Усматривалась в «Лапе» и сложно зашифрованная современность. Согласно Л. Ф. Кацису, «Лапа» рассказывает о самоубийстве одного из самых ярких представителей авангарда: Владимира Маяковского, что закодировано четырьмя интертекстуальными способами (не считая параллелей с «Кругом возможно Бог», по Кацису, – на туже тему): Маяковским ореолом слов храм, памятник, мрамор; перекличками с санитарными плакатами Маяковского, развивающими тему пищи и заболевания пищевода; аллюзиями на произведения Маяковского; и использованием одного из сюжетных ходов «Клопа» (1928–1929) – засыпанием на полвека и пробуждением в коммунистическом раю.

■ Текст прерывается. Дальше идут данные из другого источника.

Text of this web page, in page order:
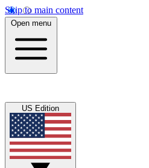
Skip to main content
Open menu
US Edition
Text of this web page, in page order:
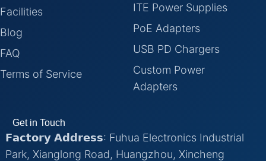
Facilities
Blog
FAQ
Terms of Service
ITE Power Supplies
PoE Adapters
USB PD Chargers
Custom Power
Adapters
Get in Touch
𝗙𝗮𝗰𝘁𝗼𝗿𝘆 𝗔𝗱𝗱𝗿𝗲𝘀𝘀: Fuhua Electronics Industrial
Park, Xianglong Road, Huangzhou, Xincheng
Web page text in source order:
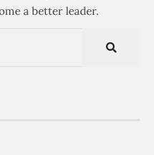
a better leader.
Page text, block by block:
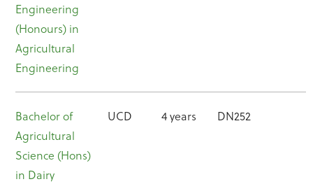
Engineering
(Honours) in
Agricultural
Engineering
Bachelor of
Agricultural
Science (Hons)
in Dairy
UCD 4 years DN252
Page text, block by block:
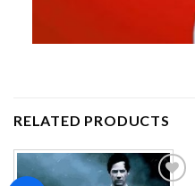
RELATED PRODUCTS
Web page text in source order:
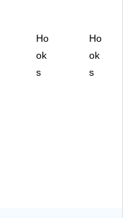
Ho
ok
s
Ho
ok
s
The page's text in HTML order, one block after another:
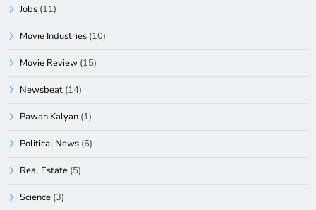
Jobs (11)
Movie Industries (10)
Movie Review (15)
Newsbeat (14)
Pawan Kalyan (1)
Political News (6)
Real Estate (5)
Science (3)
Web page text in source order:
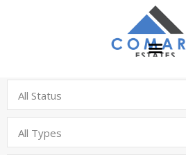
All Status
All Types
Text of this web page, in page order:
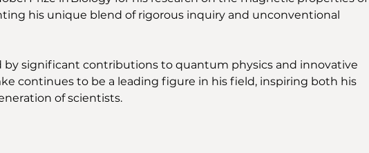
his unique blend of rigorous inquiry and unconventional
by significant contributions to quantum physics and innovative
continues to be a leading figure in his field, inspiring both his
of scientists.
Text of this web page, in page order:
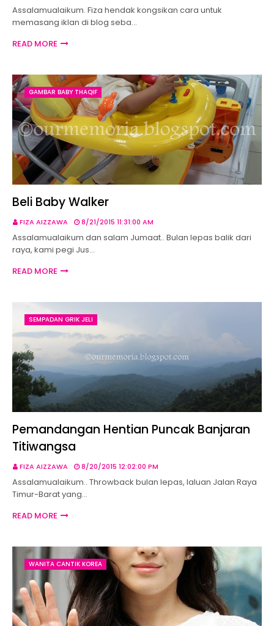
Assalamualaikum. Fiza hendak kongsikan cara untuk
memasang iklan di blog seba…
READ MORE
GAMBAR BABY THAQIF
Beli Baby Walker
FIZA AIZZAWA 8/21/2015 11:31:00 AM
Assalamualaikum dan salam Jumaat.. Bulan lepas balik dari
raya, kami pegi Jus…
READ MORE
SEMPADAN GRIK JELI
Pemandangan Hentian Puncak Banjaran
Titiwangsa
FIZA AIZZAWA 8/20/2015 12:02:00 PM
Assalamualaikum.. Throwback bulan lepas, laluan Jalan Raya
Timur-Barat yang…
READ MORE
WANITA CANTIK KOREA
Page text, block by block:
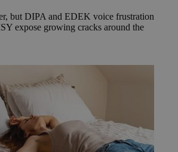
but DIPA and EDEK voice frustration
expose growing cracks around the
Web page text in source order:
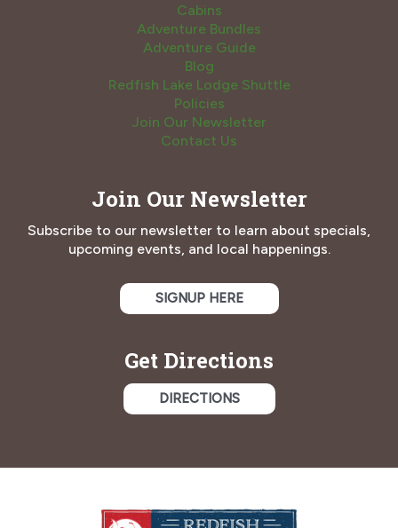
Cabins
Adventure Bundles
Adventure Guide
Blog
Redfish Lake Lodge Shuttle
Policies
Join Our Newsletter
Contact Us
Join Our Newsletter
Subscribe to our newsletter to learn about specials,
upcoming events, and local happenings.
SIGNUP HERE
Get Directions
DIRECTIONS
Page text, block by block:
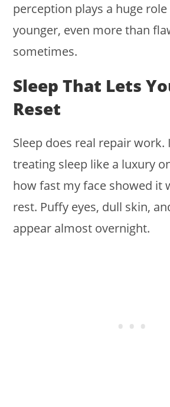
perception plays a huge
younger, even more than
sometimes.
Sleep That Lets
Reset
Sleep does real repair work.
treating sleep like a luxury
how fast my face showed it
rest. Puffy eyes, dull skin,
appear almost overnight.
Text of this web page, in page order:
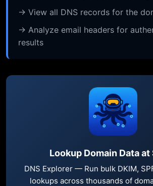
→ View all DNS records for the
→ Analyze email headers for
results
Lookup Domain Data at
DNS Explorer — Run bulk DKIM,
lookups across thousands of
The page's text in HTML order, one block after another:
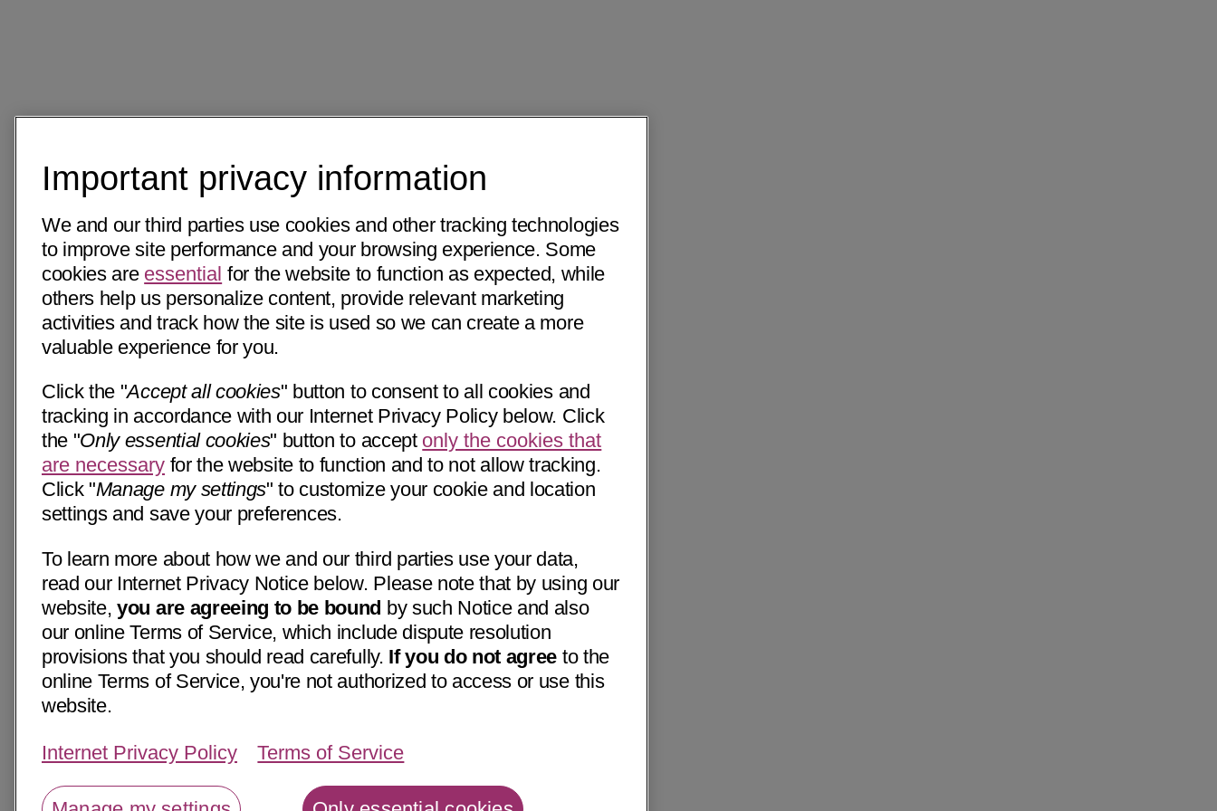
Important privacy information
We and our third parties use cookies and other tracking technologies
to improve site performance and your browsing experience. Some
cookies are essential for the website to function as expected, while
others help us personalize content, provide relevant marketing
activities and track how the site is used so we can create a more
valuable experience for you.
Click the "Accept all cookies" button to consent to all cookies and
tracking in accordance with our Internet Privacy Policy below. Click
the "Only essential cookies" button to accept only the cookies that
are necessary for the website to function and to not allow tracking.
Click "Manage my settings" to customize your cookie and location
settings and save your preferences.
To learn more about how we and our third parties use your data,
read our Internet Privacy Notice below. Please note that by using our
website,you are agreeing to be bound by such Notice and also
our online Terms of Service, which include dispute resolution
provisions that you should read carefully. If you do not agree to the
online Terms of Service, you're not authorized to access or use this
website.
Internet Privacy Policy Terms of Service
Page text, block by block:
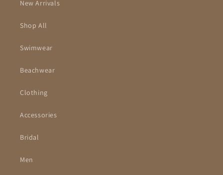
New Arrivals
Shop All
Swimwear
Beachwear
Clothing
Accessories
Bridal
Men
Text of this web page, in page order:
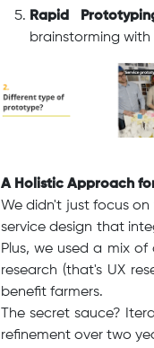
Rapid
brainstorming
A Holistic Approach
We didn't just focus
service design that
Plus, we used a mix
research (that's UX
benefit farmers.
The secret sauce?
refinement over two
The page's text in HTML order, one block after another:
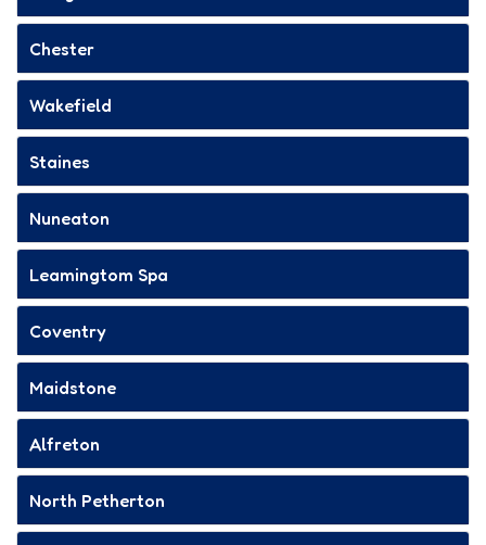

Соответственно Земляк понимается как ‘тот, кто под землей’, название же хармсовского произведения – как отсылающее к «Облаку в штанах» (1914–1915), в особенности же к его знаменитым строкам Вселенная спит, / положив на лапу / с клещами звезд огромное ухо [МПСС, 1: 96], а также к Лапе – хулигану из фильма «Барышня и хулиган», сыгранного Маяковским[456].

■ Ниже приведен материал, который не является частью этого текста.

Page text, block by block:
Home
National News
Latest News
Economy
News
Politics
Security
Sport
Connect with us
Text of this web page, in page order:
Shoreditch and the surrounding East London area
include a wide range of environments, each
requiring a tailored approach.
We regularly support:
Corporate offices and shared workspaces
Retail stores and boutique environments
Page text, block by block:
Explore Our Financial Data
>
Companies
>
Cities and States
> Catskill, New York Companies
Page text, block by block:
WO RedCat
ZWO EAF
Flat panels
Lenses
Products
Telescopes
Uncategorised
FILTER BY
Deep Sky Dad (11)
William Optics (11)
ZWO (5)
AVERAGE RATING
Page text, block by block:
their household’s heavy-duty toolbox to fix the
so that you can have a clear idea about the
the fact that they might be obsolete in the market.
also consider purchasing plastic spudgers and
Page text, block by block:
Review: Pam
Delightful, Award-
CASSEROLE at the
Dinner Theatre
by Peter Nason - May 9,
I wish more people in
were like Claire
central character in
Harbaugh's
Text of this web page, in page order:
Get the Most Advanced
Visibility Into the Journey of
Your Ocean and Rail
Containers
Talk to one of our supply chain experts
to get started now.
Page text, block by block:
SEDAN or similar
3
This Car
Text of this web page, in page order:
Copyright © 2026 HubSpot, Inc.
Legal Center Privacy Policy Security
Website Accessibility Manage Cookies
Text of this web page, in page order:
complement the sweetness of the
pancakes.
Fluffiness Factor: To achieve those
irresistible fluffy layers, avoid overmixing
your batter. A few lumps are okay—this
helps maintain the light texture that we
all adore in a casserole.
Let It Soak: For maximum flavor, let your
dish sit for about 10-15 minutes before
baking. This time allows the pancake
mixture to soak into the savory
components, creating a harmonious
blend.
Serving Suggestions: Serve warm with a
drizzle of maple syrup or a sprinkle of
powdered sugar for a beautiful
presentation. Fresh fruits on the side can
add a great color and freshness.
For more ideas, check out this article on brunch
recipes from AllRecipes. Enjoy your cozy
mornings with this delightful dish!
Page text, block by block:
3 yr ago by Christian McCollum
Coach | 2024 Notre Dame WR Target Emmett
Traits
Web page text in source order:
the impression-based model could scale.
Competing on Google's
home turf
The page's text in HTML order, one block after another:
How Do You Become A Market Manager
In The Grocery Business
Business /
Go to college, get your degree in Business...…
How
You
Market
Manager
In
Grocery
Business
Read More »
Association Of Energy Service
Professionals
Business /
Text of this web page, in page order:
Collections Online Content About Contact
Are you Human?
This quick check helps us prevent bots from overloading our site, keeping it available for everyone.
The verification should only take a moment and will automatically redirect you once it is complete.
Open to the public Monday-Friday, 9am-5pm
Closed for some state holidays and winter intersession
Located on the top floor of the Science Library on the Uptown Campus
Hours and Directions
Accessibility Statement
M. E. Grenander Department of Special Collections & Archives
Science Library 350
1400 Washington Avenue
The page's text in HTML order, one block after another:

Была атрибутирована в «Лапе» и древневосточная архаика – прежде всего, Древний Египет. Как неоднократно отмечалось, с ним коррелируют: два Невских проспекта, подобные двум Нилам, текущим в этом и потустороннем мире; Аменхотеп; ибис – священная птица, символ Тота[457]; и младенец, появляющийся в финале, – предположительно, Моисей[458], родившийся в Египте. Дальше будет показано, что древневосточный пласт богаче, поскольку включает стоящие в подтексте, но оттого не менее значимые фигуры и сюжеты: библейского Даниила, сновидца и толкователя снов; полет героя в небо в комбинации с мотивом перелетных птиц, из «египетской» сказки Ганса Христиана Андерсена «Дочь болотного царя» (1858); Марию Египетскую из пьесы Михаила Кузмина «Прогулки Гуля» (1924) и др.

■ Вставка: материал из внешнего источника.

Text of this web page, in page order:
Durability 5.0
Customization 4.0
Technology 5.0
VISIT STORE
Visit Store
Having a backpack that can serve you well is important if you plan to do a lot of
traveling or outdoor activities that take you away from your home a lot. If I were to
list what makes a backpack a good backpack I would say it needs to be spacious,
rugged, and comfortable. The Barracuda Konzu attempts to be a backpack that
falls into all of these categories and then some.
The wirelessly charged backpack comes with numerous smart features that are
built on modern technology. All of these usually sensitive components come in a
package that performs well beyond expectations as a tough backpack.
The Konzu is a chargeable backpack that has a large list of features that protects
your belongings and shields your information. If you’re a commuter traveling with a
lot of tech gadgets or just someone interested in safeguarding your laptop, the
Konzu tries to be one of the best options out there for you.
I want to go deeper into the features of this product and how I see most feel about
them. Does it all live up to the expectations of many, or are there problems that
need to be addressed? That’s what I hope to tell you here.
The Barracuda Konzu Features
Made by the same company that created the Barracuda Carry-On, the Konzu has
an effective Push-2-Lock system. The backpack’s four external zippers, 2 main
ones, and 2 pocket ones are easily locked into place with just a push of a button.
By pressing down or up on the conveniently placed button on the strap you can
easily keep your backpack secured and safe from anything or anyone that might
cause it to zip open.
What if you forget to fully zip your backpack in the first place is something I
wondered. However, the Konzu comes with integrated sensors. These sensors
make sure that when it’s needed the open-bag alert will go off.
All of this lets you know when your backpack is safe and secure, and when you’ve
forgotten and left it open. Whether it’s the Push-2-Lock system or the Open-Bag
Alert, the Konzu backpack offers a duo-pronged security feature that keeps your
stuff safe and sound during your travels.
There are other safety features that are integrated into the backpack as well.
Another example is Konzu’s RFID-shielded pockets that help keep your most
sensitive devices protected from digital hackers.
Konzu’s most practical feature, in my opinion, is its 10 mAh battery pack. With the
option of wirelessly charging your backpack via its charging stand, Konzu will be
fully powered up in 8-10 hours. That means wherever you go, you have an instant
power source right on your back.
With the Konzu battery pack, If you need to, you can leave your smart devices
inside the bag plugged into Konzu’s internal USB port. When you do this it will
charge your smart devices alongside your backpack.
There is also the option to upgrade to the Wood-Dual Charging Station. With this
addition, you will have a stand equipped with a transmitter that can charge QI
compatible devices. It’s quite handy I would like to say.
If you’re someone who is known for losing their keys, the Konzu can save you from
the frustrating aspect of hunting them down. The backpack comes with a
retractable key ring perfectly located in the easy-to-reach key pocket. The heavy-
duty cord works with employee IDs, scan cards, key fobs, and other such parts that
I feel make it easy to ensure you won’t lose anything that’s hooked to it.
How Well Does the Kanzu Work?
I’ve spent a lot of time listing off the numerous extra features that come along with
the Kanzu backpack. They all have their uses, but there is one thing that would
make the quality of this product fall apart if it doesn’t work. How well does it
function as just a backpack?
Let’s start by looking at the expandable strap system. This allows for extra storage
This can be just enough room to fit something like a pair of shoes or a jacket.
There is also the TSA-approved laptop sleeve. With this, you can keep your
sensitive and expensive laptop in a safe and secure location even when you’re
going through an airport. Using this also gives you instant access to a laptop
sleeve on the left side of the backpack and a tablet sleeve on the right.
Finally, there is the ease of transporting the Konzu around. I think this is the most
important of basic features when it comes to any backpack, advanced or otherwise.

Архетипический анализ «Лапы» был проделан в кандидатской диссертации И. В. Кукулина, согласно которой в жанровом и сюжетном отношениях Хармс воспроизводит камлание – шаманский ритуал, восстанавливающий равновесие между миром людей и миром духов, точнее, один из его актов – путешествие души в верхний или нижний миры за зооморфным духом-хранителем, или «животным силы». Именно так поступает Земляк, когда поднимается на небо за звездой Лебедь Агам и возвращается обратно на землю с лебедем в руках[459]. Еще одна грань «Лапы», сопряженная с шаманским камланием, – метатекстуальная: Статуя по ходу сюжета превращается в Музу[460], а Земляк воплощает собой «поэта как изгоя-жертвы-мистика (с автобиографическими чертами)», ибо «[происхождение этого образа [поэта-изгоя. – Л. П.] в культуре уходит корнями во времена шаманизма: шаман существует на границе “своего” и “чужого”, мира людей и мира духов» [Кукулин 1997: 55].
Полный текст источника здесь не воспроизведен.